**Record excerpts**

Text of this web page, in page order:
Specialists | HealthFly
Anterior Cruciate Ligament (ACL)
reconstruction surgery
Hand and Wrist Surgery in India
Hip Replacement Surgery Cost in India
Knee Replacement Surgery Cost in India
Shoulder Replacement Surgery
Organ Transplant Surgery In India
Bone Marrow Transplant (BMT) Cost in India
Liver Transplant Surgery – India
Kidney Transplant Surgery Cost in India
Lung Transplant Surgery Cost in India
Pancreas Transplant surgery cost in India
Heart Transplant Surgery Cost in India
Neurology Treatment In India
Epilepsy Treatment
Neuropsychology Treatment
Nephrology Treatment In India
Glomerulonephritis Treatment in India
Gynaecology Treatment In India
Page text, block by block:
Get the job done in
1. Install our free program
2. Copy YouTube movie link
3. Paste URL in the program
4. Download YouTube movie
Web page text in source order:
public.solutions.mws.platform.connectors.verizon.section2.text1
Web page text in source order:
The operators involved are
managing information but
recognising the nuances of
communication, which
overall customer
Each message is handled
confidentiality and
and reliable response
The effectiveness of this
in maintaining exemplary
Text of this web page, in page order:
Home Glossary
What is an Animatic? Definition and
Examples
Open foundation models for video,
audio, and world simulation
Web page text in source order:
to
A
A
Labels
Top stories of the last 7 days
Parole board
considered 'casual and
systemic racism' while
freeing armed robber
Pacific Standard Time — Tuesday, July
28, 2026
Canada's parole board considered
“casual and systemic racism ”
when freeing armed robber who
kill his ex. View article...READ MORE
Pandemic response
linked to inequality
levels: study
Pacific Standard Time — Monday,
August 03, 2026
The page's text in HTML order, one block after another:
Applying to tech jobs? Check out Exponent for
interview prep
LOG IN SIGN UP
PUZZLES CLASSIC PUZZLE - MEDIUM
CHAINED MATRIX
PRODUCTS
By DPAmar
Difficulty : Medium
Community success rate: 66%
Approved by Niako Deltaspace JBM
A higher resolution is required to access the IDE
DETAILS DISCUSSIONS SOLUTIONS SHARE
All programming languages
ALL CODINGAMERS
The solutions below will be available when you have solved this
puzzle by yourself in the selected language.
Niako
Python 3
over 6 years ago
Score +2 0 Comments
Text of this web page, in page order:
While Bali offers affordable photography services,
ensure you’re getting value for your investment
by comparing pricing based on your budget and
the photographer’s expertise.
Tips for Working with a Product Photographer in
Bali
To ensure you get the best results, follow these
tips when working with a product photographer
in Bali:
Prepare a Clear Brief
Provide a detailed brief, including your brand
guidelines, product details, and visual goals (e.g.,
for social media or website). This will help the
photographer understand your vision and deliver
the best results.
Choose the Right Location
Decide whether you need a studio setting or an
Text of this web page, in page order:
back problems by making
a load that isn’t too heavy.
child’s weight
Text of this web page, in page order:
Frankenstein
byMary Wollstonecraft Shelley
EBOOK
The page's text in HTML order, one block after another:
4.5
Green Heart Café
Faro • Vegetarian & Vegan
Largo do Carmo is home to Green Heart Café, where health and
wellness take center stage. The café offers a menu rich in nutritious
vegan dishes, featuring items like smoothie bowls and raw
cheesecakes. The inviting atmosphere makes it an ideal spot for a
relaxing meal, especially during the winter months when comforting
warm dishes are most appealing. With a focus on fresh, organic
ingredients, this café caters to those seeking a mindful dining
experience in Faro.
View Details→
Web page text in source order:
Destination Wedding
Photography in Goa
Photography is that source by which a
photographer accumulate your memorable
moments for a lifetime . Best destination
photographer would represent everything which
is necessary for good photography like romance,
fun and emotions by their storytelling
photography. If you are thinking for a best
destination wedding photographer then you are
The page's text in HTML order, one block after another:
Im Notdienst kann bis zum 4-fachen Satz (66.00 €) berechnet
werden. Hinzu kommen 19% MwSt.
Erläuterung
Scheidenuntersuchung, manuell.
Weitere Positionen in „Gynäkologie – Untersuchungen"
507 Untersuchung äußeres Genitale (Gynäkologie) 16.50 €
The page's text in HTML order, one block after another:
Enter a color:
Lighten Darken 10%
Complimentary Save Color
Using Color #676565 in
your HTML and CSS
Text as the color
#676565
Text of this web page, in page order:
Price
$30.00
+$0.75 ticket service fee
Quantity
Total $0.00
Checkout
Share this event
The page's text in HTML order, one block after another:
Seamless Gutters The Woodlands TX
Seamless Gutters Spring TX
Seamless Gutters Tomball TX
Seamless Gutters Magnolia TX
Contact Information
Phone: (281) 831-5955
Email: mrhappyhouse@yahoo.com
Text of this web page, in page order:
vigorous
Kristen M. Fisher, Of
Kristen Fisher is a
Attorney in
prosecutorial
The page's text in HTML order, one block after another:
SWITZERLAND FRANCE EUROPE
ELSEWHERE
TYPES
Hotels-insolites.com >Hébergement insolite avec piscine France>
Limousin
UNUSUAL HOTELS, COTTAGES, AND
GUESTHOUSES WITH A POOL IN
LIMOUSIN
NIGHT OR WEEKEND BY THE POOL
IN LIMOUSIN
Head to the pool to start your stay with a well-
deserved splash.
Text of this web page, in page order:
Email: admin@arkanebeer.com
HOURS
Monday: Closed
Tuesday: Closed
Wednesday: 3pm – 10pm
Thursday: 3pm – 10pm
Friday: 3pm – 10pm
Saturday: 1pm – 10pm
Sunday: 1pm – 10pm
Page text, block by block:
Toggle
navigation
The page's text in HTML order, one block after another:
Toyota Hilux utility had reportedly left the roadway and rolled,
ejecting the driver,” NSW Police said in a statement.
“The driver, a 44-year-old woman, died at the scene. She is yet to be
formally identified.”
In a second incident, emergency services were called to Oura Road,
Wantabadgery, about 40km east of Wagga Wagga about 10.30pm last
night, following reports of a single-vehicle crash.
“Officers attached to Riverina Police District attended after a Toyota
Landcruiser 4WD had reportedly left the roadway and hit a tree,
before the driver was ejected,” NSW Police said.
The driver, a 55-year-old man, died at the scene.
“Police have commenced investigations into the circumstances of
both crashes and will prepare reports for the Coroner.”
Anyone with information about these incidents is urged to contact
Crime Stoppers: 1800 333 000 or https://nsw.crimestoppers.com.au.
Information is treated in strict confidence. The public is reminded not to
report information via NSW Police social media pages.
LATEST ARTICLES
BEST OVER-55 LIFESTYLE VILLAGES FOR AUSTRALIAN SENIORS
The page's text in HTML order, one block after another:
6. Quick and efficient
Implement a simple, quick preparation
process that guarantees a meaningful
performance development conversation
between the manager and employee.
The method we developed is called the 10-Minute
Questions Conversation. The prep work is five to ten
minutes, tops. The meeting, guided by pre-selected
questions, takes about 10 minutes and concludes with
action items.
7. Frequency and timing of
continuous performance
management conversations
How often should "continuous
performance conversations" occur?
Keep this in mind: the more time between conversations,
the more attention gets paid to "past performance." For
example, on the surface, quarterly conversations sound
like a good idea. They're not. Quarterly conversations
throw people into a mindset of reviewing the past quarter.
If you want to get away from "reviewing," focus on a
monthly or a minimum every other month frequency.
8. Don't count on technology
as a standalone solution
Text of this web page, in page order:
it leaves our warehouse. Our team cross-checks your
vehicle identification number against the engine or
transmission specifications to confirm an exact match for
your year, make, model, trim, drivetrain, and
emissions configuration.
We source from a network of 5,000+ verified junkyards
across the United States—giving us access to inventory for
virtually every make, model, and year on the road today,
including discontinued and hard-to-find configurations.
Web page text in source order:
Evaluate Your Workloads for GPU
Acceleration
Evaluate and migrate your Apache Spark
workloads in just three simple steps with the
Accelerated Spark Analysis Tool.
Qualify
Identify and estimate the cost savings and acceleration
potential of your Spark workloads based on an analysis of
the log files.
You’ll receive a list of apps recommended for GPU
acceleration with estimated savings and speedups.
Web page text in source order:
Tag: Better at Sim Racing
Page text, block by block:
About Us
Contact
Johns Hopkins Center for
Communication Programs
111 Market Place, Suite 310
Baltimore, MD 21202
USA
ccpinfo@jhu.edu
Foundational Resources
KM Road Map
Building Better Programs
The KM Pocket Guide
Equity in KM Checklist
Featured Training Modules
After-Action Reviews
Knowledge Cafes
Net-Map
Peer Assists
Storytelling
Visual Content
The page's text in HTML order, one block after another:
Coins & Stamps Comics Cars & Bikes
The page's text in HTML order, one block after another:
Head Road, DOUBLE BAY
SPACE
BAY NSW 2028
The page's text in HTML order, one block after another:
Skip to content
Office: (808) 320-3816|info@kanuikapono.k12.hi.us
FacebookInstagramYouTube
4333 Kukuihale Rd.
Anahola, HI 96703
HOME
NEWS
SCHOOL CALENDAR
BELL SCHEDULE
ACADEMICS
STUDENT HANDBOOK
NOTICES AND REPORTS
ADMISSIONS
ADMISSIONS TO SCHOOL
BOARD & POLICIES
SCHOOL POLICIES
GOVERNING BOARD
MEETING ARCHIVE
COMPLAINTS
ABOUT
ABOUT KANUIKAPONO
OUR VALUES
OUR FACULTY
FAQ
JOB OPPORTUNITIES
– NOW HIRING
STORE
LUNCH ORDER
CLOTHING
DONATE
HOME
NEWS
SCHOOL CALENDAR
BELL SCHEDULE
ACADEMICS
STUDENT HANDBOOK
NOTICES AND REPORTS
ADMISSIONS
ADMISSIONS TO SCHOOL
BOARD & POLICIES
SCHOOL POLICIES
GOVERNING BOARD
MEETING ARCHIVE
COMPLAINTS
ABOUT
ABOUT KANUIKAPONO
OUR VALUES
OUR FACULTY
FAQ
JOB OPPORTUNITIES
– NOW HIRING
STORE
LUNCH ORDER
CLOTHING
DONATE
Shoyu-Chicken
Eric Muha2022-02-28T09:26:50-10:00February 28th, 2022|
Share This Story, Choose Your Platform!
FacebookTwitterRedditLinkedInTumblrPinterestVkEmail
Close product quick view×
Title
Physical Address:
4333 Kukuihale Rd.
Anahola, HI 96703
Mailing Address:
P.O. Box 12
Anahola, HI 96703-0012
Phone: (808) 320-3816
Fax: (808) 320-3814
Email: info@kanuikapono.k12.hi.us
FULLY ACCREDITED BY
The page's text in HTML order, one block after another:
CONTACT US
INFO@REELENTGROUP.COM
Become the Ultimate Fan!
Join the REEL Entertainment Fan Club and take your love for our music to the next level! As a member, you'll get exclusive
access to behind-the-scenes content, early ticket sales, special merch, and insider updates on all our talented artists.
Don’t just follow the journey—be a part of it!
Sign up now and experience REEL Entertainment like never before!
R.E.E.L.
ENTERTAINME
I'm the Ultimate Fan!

**Exercise details**
Of the lines above, copy each one that contains the word "roadway".

**Exercise output**
Toyota Hilux utility had reportedly left the roadway and rolled,
Landcruiser 4WD had reportedly left the roadway and hit a tree,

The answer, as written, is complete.